A blinding flash, a surging roar; a million volts battered into the sphere. The ice-covered surface opened, melted into hazy nothingness. Jerry threw himself around even as Kay had done. The events of a whole lifetime rushed through his brain, like those of a drowning man, of some one falling through space. For a single, tiny moment fear overwhelmed him, fear of that dreadful unknown into which he was voluntarily casting himself. Almost he sprang backward, out of the range of those fearful, beating impulses. Then, as in a dream, he saw the features of Kay shimmering before him. He gritted his teeth, held firm.

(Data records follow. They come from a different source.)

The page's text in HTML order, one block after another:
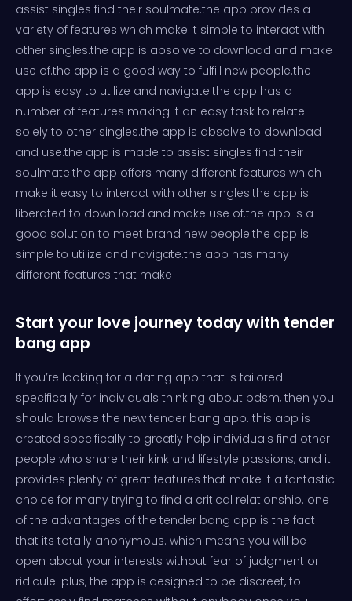
assist singles find their soulmate.the app provides a
variety of features which make it simple to interact with
other singles.the app is absolve to download and make
use of.the app is a good way to fulfill new people.the
app is easy to utilize and navigate.the app has a
number of features making it an easy task to relate
solely to other singles.the app is absolve to download
and use.the app is made to assist singles find their
soulmate.the app offers many different features which
make it easy to interact with other singles.the app is
liberated to down load and make use of.the app is a
good solution to meet brand new people.the app is
simple to utilize and navigate.the app has many
different features that make
Start your love journey today with tender
bang app
If you’re looking for a dating app that is tailored
specifically for individuals thinking about bdsm, then you
should browse the new tender bang app. this app is
created specifically to greatly help individuals find other
people who share their kink and lifestyle passions, and it
provides plenty of great features that make it a fantastic
choice for many trying to find a critical relationship. one
of the advantages of the tender bang app is the fact
that its totally anonymous. which means you will be
open about your interests without fear of judgment or
ridicule. plus, the app is designed to be discreet, to
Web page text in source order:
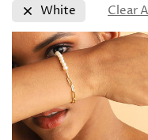
White Clear
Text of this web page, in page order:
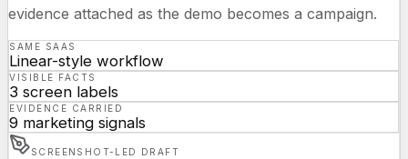
evidence attached as the demo becomes a campaign.
SAME SAAS
Linear-style workflow
VISIBLE FACTS
3 screen labels
EVIDENCE CARRIED
9 marketing signals
SCREENSHOT-LED DRAFT
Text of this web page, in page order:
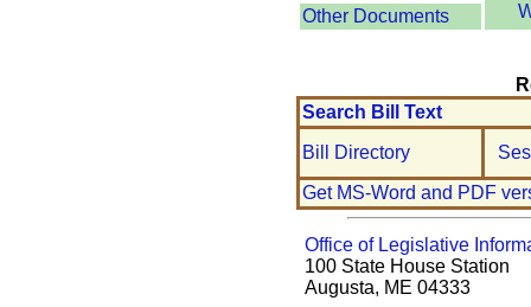
Other Documents
Search Bill Text
Bill Directory
Get MS-Word and PDF
Office of Legislative
100 State House Station
Augusta, ME 04333
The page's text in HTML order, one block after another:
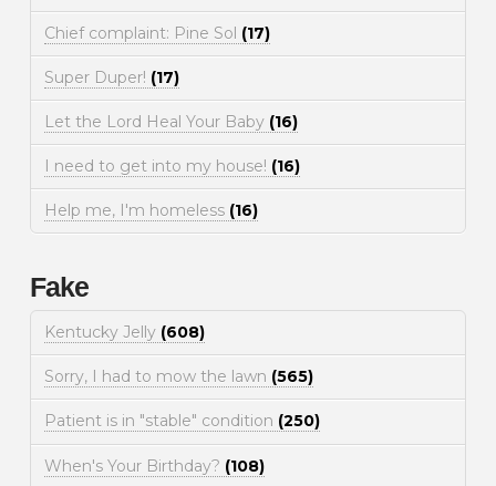
Chief complaint: Pine Sol (17)
Super Duper! (17)
Let the Lord Heal Your Baby (16)
I need to get into my house! (16)
Help me, I'm homeless (16)
Fake
Kentucky Jelly (608)
Sorry, I had to mow the lawn (565)
Patient is in "stable" condition (250)
When's Your Birthday? (108)
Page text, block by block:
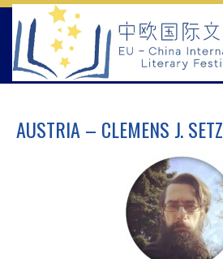
Skip
content
AUSTRIA – CLEMENS J. SETZ
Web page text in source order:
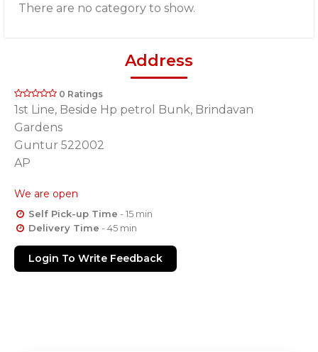
There are no category to show.
Address
0 Ratings
1st Line, Beside Hp petrol Bunk, Brindavan
Gardens
Guntur 522002
AP
We are open
Self Pick-up Time - 15 min
Delivery Time - 45 min
Login To Write Feedback
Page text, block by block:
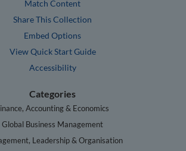
Match Content
Share This Collection
Embed Options
View Quick Start Guide
Accessibility
Categories
Accounting & Economics
Global Business Management
Leadership & Organisation
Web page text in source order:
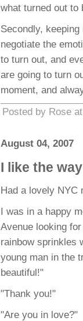
what turned out to
Secondly,
negotiate the
to turn out, and
are going to turn
moment, and
Posted by Rose at
August 04, 2007
I like the
Had a lovely NYC
I was in a happy
Avenue looking
rainbow sprinkles
young man in the
beautiful!"
"Thank you!"
"Are you in love?"
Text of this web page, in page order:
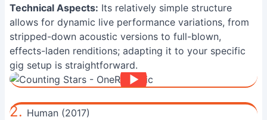
Technical Aspects: Its relatively simple structure
allows for dynamic live performance variations, from
stripped-down acoustic versions to full-blown,
effects-laden renditions; adapting it to your specific
gig setup is straightforward.
2. Human (2017)
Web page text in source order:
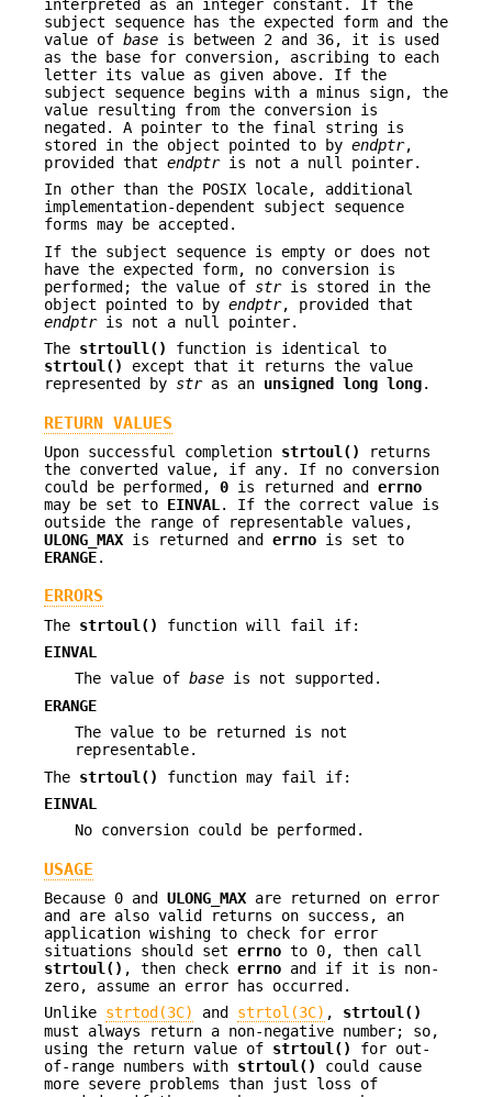
interpreted as an integer constant. If the
subject sequence has the expected form and the
value of base is between 2 and 36, it is used
as the base for conversion, ascribing to each
letter its value as given above. If the
subject sequence begins with a minus sign, the
value resulting from the conversion is
negated. A pointer to the final string is
stored in the object pointed to by endptr,
provided that endptris not a null pointer.
In other than the POSIX locale, additional
implementation-dependent subject sequence
forms may be accepted.
If the subject sequence is empty or does not
have the expected form, no conversion is
performed; the value of stris stored in the
object pointed to by endptr, provided that
endptris not a null pointer.
The strtoull()
function is identical to
strtoul()
except that it returns the value
represented by stras an unsigned long long.
RETURN VALUES
Upon successful completion strtoul()
returns
the converted value, if any. If no conversion
could be performed, 0 is returned and errno
may be set to EINVAL . If the correct value is
outside the range of representable values,
ULONG_MAX is returned and errno is set to
ERANGE.
ERRORS
The strtoul()
function will fail if:
EINVAL
The value of base is not supported.
ERANGE
The value to be returned is not
representable.
The strtoul()
function may fail if:
EINVAL
No conversion could be performed.
USAGE
Because 0 and ULONG_MAX are returned on error
and are also valid returns on success, an
application wishing to check for error
situations should set errno to 0, then call
strtoul() , then check errno and if it is non-
zero, assume an error has occurred.
Unlike strtod(3C) and strtol(3C) , strtoul()
must always return a non-negative number; so,
using the return value of strtoul()
for out-
of-range numbers with strtoul()
could cause
more severe problems than just loss of
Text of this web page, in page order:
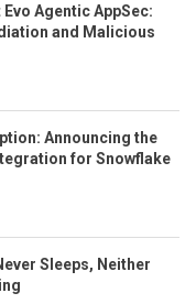
Agentic AppSec:
and Malicious
Announcing the
for Snowflake
Sleeps, Neither
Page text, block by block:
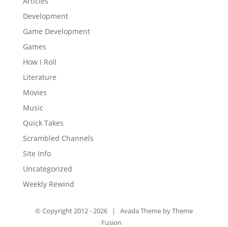
Development
Game Development
Games
How I Roll
Literature
Movies
Music
Quick Takes
Scrambled Channels
Site Info
Uncategorized
Weekly Rewind
© Copyright 2012 -2026 | Avada Theme byTheme
Fusion
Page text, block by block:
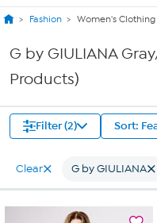
Fashion Women's Clothing
G by GIULIANA
Products)
Filter (2) Sort:
Clear G by GIULIANA
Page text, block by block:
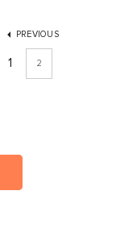
PREVIOUS
1 2
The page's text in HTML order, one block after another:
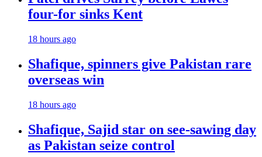
four-for sinks Kent
18 hours ago
Shafique, spinners give Pakistan rare
overseas win
18 hours ago
Shafique, Sajid star on see-sawing day
as Pakistan seize control
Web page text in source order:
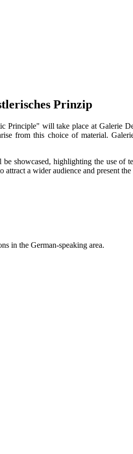
Prinzip
will take place at Galerie
from this choice of material.
showcased, highlighting the use
a wider audience and present
in the German-speaking area.
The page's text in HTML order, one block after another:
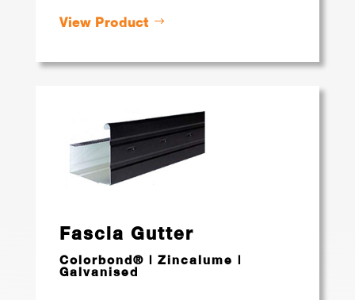
View Product
Fascia Gutter
Colorbond® | Zincalume |
Galvanised

Then came the blast, as the air rushed into the vacuum of the halted atoms. It caught him, hurled him headlong, straight for the center of the misty globe. A great cry tore involuntarily from his throat as he swept, without a stagger, into the swirling interior.
He was curiously light. He floated in a current of illimitable forces. Red-hot pincers seemed to tear his flesh and bones apart. Up above, all around him, lights wavered and danced. The room was a roaring haze. Through swirling currents he saw Dakin, mouth open, eyes filled with terrible fear, darting frantically for the lever, thrusting it back to zero.
Jerry found himself suddenly smiling. The gesture was a duplication of his own former movements, and like it would be too late. But there was no doubt that poor Dakin was scared, would give anything now to undo that to which he had been an accessory.
Suddenly a cry of surprise tore from Jerry’s lips. The tearing, ripping sensations had ceased. A sense of well-being invaded him. The crystalline sphere, the chair, the caged animals, hitherto vague, insubstantial, ghostly, were swimming back to solidity, to hard, tangible surfaces. But the great laboratory, the magnets, the pounding, flaming reflectors, the walls with their panels and shiny surfaces, Dakin himself, misted and fled from his senses like the tenuous wisps of a waking dream.